If you see a uniform multiplier across all levels of a factor, the base level is still wrong on one side. Divide any Python relativity by the corresponding Emblem relativity: if all quotients for a given factor are equal to the same constant, the base level differs.


Exercise 2: Handling missing values

What you are practising: Understanding the difference between Emblem's missing value treatment and statsmodels' default - and how to handle missing values explicitly so both tools work on the same data.

The scenario: In real bordereaux data, vehicle group is often missing for mid-term policies, direct-to-consumer business with incomplete data feeds, or policies where the vehicle was changed mid-term and not properly recorded. You need to decide what to do before fitting.

Setup: Introduce 3% missing values in vehicle_group to simulate a data quality issue.

rng2 = np.random.default_rng(seed=99)
missing_idx = rng2.choice(len(df), size=int(0.03 * len(df)), replace=False)

# Introduce missingness in Polars
df_missing = df.with_columns(
    pl.when(
        pl.int_range(pl.len()).is_in(missing_idx.tolist())
    )
    .then(None)
    .otherwise(pl.col("vehicle_group"))
    .alias("vehicle_group")
)

# Check: how many are now null?
print(f"Missing vehicle_group: {df_missing['vehicle_group'].is_null().sum():,}")

df_pd_missing = df_missing.to_pandas()
df_pd_missing["log_exposure"] = np.log(df_pd_missing["exposure"].clip(lower=1e-6))

A new Python concept: .is_in(list). pl.int_range(pl.len()).is_in(missing_idx.tolist()) generates a range of integers from 0 to n-1 (representing row indices) and checks whether each is in the list of missing indices. This is how you select specific rows by index in Polars.

Task 1. Fit the Poisson GLM on df_pd_missing without any missing value handling. Then check glm_missing.nobs (the number of observations statsmodels actually used) and compare it to len(df_pd). How many rows were silently dropped?

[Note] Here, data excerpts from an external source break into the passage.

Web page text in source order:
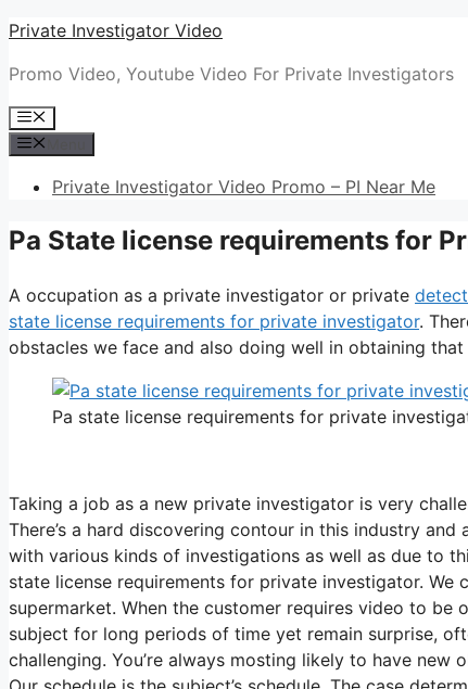
Skip
content
Private Investigator Video
Promo Video, Youtube Video For Private Investigators
Menu
Private Investigator Video Promo – PI Near Me
Pa State license requirements for
A occupation as a private investigator or private
state license requirements for private investigator.
obstacles we face and also doing well in obtaining
Pa state license requirements for private
Taking a job as a new private investigator is very
There’s a hard discovering contour in this industry
with various kinds of investigations as well as due to
state license requirements for private investigator.
supermarket. When the customer requires video to
subject for long periods of time yet remain surprise,
challenging. You’re always mosting likely to have new
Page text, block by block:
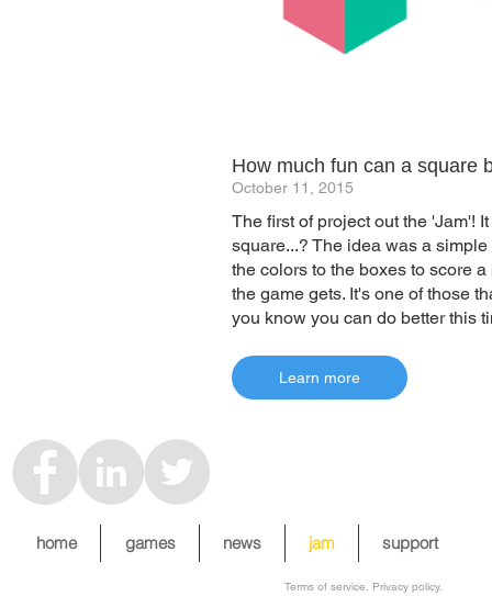
How much fun can a square
October 11, 2015
The first of project out the 'Jam'!
square...? The idea was a
the colors to the boxes to score
the game gets. It's one of those
you know you can do better this
Learn more
home games news jam support
Terms of service. Privacy policy.

Task 2. Impute the missing vehicle_group values with the column mean. Refit the model. Compare the conviction_flag relativity between: - The full-data model (glm_freq from the tutorial) - The model with missing values silently dropped - The model with mean imputation

Are the differences material (more than 1%)? Why or why not?

Task 3. Create a vg_missing flag (1 = vehicle group was missing, 0 = known) and add it to the model as a predictor alongside the mean-imputed vehicle_group. Does the missingness indicator have a statistically significant coefficient? What would a significant coefficient tell you about the data?

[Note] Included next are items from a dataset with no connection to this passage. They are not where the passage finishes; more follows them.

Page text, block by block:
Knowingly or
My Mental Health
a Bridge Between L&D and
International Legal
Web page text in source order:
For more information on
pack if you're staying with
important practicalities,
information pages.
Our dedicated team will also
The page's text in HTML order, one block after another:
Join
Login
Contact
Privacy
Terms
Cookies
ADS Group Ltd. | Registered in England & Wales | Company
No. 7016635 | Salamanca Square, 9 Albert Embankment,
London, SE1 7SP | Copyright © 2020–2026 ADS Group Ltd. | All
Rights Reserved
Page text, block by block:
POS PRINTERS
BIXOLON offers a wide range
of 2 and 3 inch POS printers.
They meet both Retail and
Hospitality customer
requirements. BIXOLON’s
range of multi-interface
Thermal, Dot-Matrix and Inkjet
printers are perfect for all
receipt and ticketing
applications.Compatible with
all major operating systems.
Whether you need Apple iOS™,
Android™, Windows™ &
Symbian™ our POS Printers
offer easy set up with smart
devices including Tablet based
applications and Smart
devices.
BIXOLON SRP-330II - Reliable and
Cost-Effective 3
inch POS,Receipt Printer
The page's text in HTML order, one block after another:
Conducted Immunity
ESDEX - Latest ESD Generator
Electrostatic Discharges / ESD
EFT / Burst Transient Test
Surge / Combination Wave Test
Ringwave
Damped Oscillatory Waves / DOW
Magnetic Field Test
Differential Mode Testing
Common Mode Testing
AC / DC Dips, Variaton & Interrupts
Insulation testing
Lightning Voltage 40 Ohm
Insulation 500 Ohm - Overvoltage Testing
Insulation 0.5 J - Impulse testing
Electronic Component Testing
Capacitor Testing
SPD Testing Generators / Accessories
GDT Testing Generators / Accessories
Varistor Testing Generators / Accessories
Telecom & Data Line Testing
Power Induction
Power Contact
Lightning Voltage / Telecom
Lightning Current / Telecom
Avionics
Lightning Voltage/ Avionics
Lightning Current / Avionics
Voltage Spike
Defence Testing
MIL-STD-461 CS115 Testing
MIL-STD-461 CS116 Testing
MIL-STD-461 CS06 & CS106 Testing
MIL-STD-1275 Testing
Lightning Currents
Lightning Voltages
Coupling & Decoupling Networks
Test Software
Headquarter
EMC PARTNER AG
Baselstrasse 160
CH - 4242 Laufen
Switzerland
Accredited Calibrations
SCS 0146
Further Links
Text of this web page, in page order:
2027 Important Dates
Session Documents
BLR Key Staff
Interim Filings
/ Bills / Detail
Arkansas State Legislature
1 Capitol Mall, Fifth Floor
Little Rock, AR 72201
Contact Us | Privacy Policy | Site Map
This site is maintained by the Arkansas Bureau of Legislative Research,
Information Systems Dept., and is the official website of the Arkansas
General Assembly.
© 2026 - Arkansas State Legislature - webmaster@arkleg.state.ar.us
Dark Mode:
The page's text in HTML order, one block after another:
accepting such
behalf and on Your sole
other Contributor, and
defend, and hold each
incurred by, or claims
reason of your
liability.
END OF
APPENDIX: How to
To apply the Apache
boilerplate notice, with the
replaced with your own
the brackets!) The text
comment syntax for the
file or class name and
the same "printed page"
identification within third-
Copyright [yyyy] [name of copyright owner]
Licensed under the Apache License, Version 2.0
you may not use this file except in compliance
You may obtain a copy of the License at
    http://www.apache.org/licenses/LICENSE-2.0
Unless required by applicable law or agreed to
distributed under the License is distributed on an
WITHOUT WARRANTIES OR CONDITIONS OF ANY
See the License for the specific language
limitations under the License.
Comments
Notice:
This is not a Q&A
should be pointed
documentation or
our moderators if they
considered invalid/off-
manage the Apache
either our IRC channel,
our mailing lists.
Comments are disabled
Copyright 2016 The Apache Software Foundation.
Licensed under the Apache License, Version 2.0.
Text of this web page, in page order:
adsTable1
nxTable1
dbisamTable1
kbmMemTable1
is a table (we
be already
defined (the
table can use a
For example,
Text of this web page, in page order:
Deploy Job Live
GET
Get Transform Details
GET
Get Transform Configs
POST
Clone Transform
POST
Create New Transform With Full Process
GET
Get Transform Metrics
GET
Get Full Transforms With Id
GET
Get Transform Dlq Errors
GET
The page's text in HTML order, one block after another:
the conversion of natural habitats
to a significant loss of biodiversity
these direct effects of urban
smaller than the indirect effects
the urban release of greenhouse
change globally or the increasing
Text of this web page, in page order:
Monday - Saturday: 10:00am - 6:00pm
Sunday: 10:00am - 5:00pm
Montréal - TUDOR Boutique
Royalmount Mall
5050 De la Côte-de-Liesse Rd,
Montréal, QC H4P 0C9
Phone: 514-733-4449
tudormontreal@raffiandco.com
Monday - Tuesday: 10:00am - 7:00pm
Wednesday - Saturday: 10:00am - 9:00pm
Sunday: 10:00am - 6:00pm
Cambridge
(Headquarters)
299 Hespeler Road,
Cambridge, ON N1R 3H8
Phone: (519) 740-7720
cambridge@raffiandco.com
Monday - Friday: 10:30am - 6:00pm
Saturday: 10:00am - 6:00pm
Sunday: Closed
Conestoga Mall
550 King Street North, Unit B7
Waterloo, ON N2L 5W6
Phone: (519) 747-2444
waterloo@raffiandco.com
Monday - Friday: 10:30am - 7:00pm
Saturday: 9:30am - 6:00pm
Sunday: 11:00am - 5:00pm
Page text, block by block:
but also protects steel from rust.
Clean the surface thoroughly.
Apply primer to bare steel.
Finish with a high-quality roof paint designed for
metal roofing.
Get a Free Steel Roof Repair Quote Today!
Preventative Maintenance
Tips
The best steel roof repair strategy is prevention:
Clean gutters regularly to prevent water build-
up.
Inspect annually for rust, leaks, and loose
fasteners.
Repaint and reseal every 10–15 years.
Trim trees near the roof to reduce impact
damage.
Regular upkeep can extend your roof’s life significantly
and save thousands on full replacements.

Task 4. For a categorical factor, Emblem creates an "Unknown" level with its own estimated relativity. Introduce 5% missing values in area and create an "Unknown" level for them in Polars. Fit the model with "Unknown" as an area level. What is the estimated "Unknown" relativity and its confidence interval? What are the regulatory implications of pricing "Unknown" customers?

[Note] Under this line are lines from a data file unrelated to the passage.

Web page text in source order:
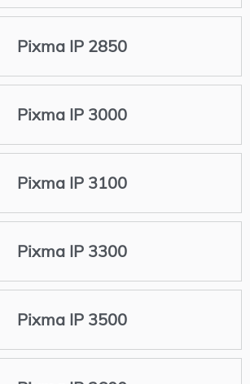
Pixma IP 2850
Pixma IP 3000
Pixma IP 3100
Pixma IP 3300
Pixma IP 3500
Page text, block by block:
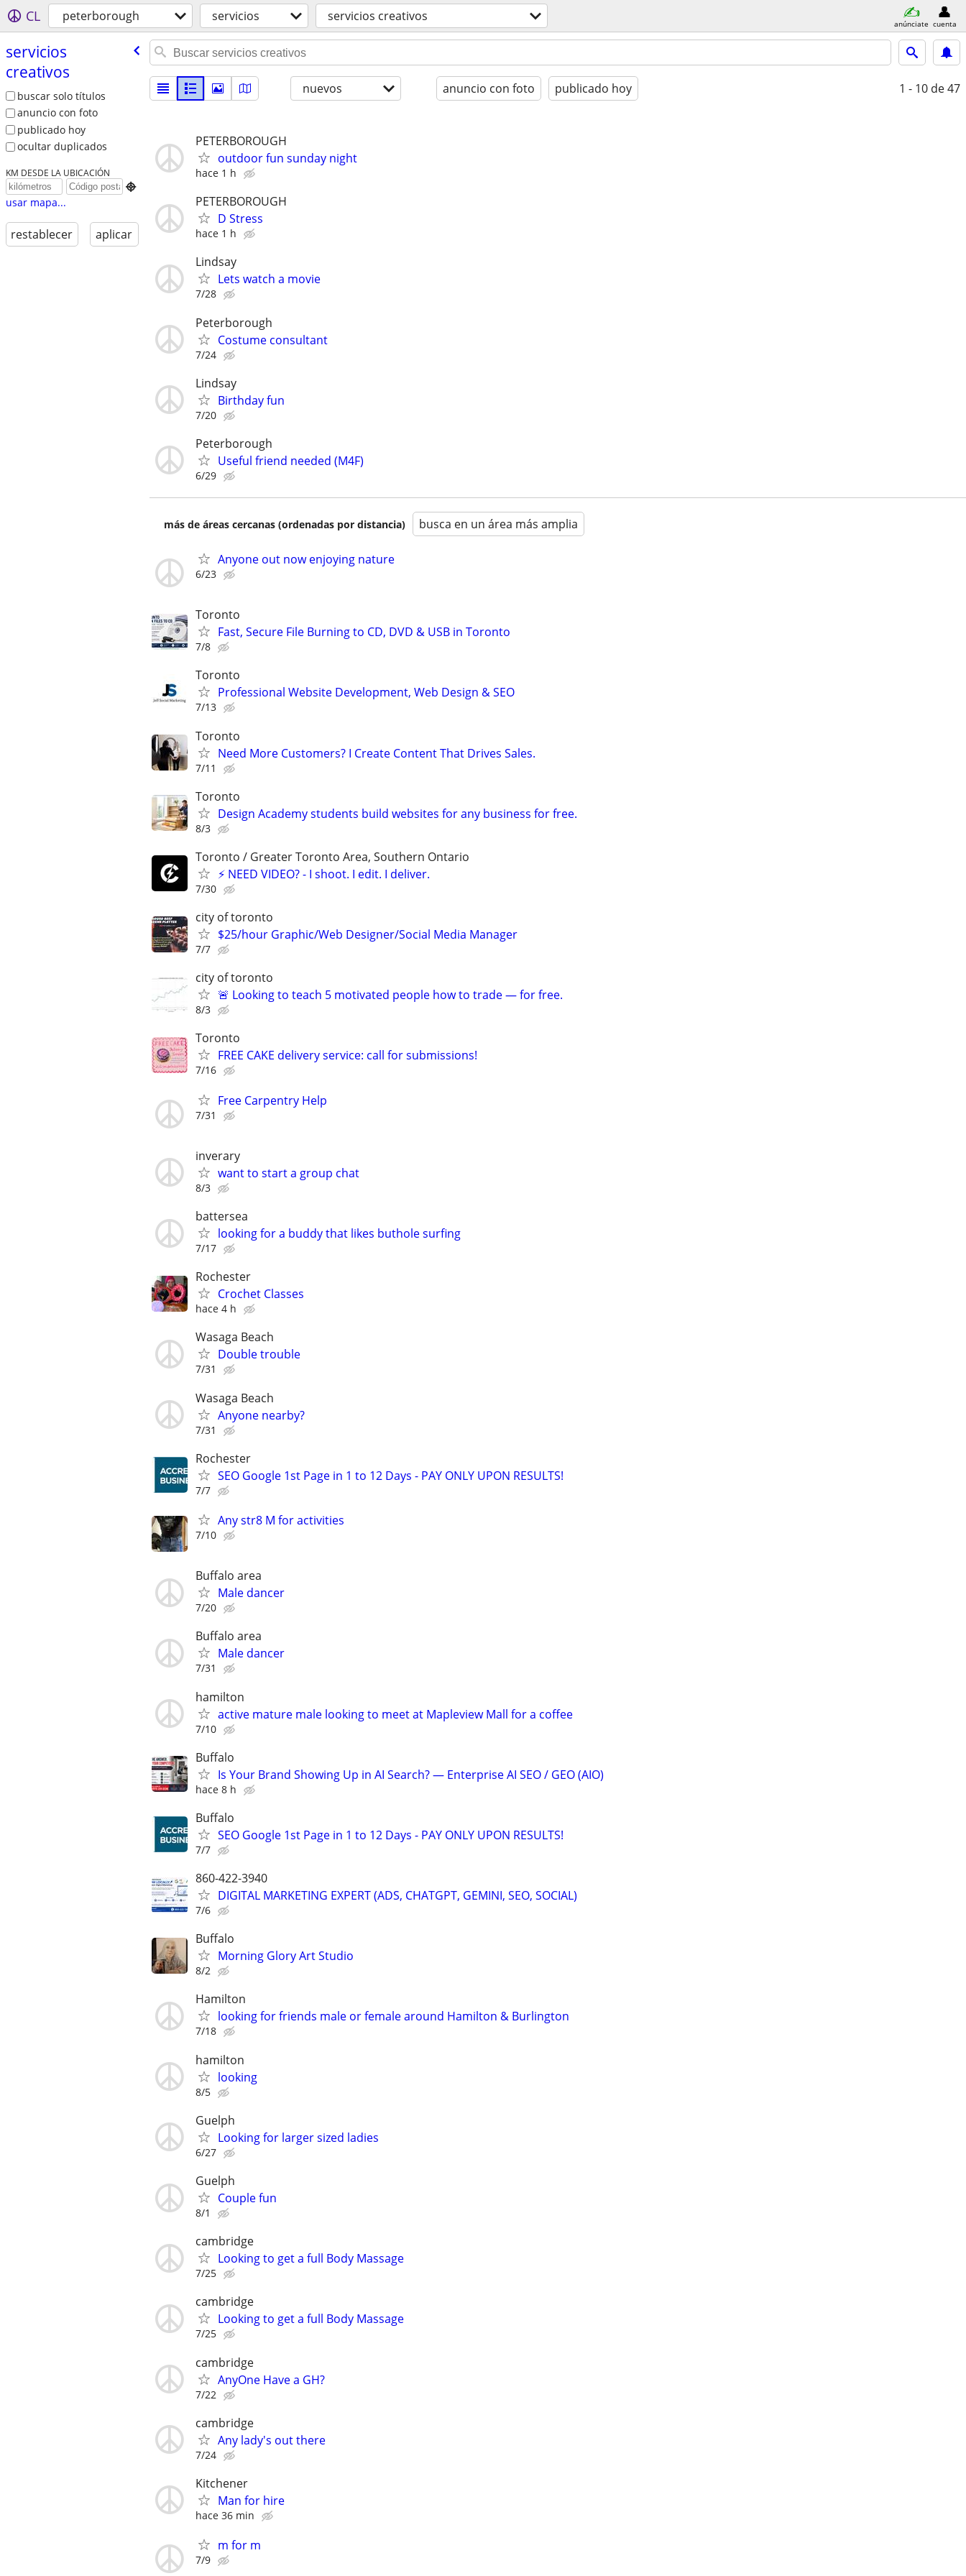
CL peterborough servicios servicios creativos anúnciate cuenta
servicios
creativos
buscar solo títulos
anuncio con foto
publicado hoy
ocultar duplicados
KM DESDE LA UBICACIÓN

usar mapa...
restablecer aplicar
nuevos anuncio con foto publicado hoy 1 - 10 de 47
PETERBOROUGH
outdoor fun sunday night
hace 1 h
PETERBOROUGH
D Stress
hace 1 h
Lindsay
Lets watch a movie
7/28
Peterborough
Costume consultant
7/24
Lindsay
Birthday fun
7/20
Peterborough
Useful friend needed (M4F)
6/29
más de áreas cercanas (ordenadas por distancia) busca en un área más amplia
Anyone out now enjoying nature
6/23
Toronto
Fast, Secure File Burning to CD, DVD & USB in Toronto
7/8
Toronto
Professional Website Development, Web Design & SEO
7/13
Toronto
Need More Customers? I Create Content That Drives Sales.
7/11
Toronto
Design Academy students build websites for any business for free.
8/3
Toronto / Greater Toronto Area, Southern Ontario
⚡ NEED VIDEO? - I shoot. I edit. I deliver.
7/30
city of toronto
$25/hour Graphic/Web Designer/Social Media Manager
7/7
city of toronto
🚨 Looking to teach 5 motivated people how to trade — for free.
8/3
Toronto
FREE CAKE delivery service: call for submissions!
7/16
Free Carpentry Help
7/31
inverary
want to start a group chat
8/3
battersea
looking for a buddy that likes buthole surfing
7/17
Rochester
Crochet Classes
hace 4 h
Wasaga Beach
Double trouble
7/31
Wasaga Beach
Anyone nearby?
7/31
Rochester
SEO Google 1st Page in 1 to 12 Days - PAY ONLY UPON RESULTS!
7/7
Any str8 M for activities
7/10
Buffalo area
Male dancer
7/20
Buffalo area
Male dancer
7/31
hamilton
active mature male looking to meet at Mapleview Mall for a coffee
7/10
Buffalo
Is Your Brand Showing Up in AI Search? — Enterprise AI SEO / GEO (AIO)
hace 8 h
Buffalo
SEO Google 1st Page in 1 to 12 Days - PAY ONLY UPON RESULTS!
7/7
860-422-3940
DIGITAL MARKETING EXPERT (ADS, CHATGPT, GEMINI, SEO, SOCIAL)
7/6
Buffalo
Morning Glory Art Studio
8/2
Hamilton
looking for friends male or female around Hamilton & Burlington
7/18
hamilton
looking
8/5
Guelph
Looking for larger sized ladies
6/27
Guelph
Couple fun
8/1
cambridge
Looking to get a full Body Massage
7/25
cambridge
Looking to get a full Body Massage
7/25
cambridge
AnyOne Have a GH?
7/22
cambridge
Any lady's out there
7/24
Kitchener
Man for hire
hace 36 min
m for m
7/9

Polars Enum gotcha: The area column is typed as pl.Enum(["A", "B", "C", "D", "E", "F"]). Inserting the string "Unknown" into an Enum column that does not include it raises a CastError. Cast to pl.Utf8 first before applying the when/then replacement, then re-cast to Enum with "Unknown" included in the category list.


Solution - Exercise 2

import warnings

# Task 1: Silent row dropping
with warnings.catch_warnings():
    warnings.simplefilter("ignore")
    glm_missing = smf.glm(
        formula=(
            "claim_count ~ "
            "C(area) + "
            "C(ncd_years, Treatment(0)) + "
            "C(conviction_flag, Treatment(0)) + "
            "vehicle_group"
        ),
        data=df_pd_missing,
        family=sm.families.Poisson(link=sm.families.links.Log()),
        offset=df_pd_missing["log_exposure"],
    ).fit()

print(f"Task 1:")
print(f"  Full dataset:     {len(df_pd):,} rows")
print(f"  Model actually used: {int(glm_missing.nobs):,} rows")
print(f"  Silently dropped: {len(df_pd) - int(glm_missing.nobs):,} rows ({(len(df_pd) - int(glm_missing.nobs)) / len(df_pd) * 100:.1f}%)")
print("  statsmodels dropped 3,000 rows without any warning or error message.")
# Task 2: Mean imputation
vg_mean = df_missing["vehicle_group"].drop_nulls().mean()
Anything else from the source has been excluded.